需要说明的是,该分布式模型训练装置还可以包括其他软件功能模块,用于实现应用于管理设备的分布式模型训练方法的其他步骤或者子步骤;当然,模型迭代模块101、经验采样模块102、模型调整模块103以及第一同步模块104同样可以用于实现应用于管理设备的分布式模型训练方法的其他步骤或者子步骤。本示例不对此做具体的限定,本领域技术人员可以根据不同的软件模块划分标准进行适当调整。

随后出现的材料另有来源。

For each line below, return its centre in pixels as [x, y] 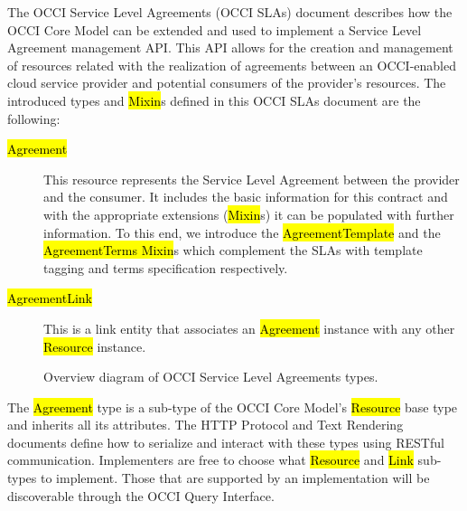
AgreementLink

本实施例还提供一种分布式模型训练方法,应用于决策系统中的终端设备。
终端设备与决策系统中的管理设备通信连接,决策系统部署有DDPG模型,DDPG模型包括Critic网络以及Actor网络,Actor网络包括第一在线网络以及第二在线网络,终端设备部署有第一在线网络,管理设备部署有Critic网络以及第二在线网络。如图6所示,方法可以包括:
步骤S101C,获取自身的第一设备状态。
S102C,根据第一设备状态,通过第一在线网络生成与第一设备状态相对应的动作。
S103C,将第一设备状态对应的策略经验存放至经验池。
其中,策略经验包括第一设备状态、动作、执行动作后的第二设备状态以及动作的即时奖励。
S104C,接收调整后的第二在线网络。
其中,管理设备根据策略样本,通过Critic网络调整第二在线网络的模型参数,获得调整后的第二在线网络,策略样本采样自经验池。
S104C,将调整后的第二在线网络同步至第一在线网络,以使同步后的第一在线网络与调整后的第二在线网络具有相同的模型参数。
基于与应用于终端设备的分布式模型训练方法相同的发明构思,本实施例还提供一种应用于终端设备的分布式模型训练装置。
终端设备与决策系统中的管理设备通信连接,决策系统部署有DDPG模型,DDPG模型包括Critic网络以及Actor网络,Actor网络包括第一在线网络以及第二在线网络,终端设备部署有第一在线网络,管理设备部署有Critic网络以及第二在线网络。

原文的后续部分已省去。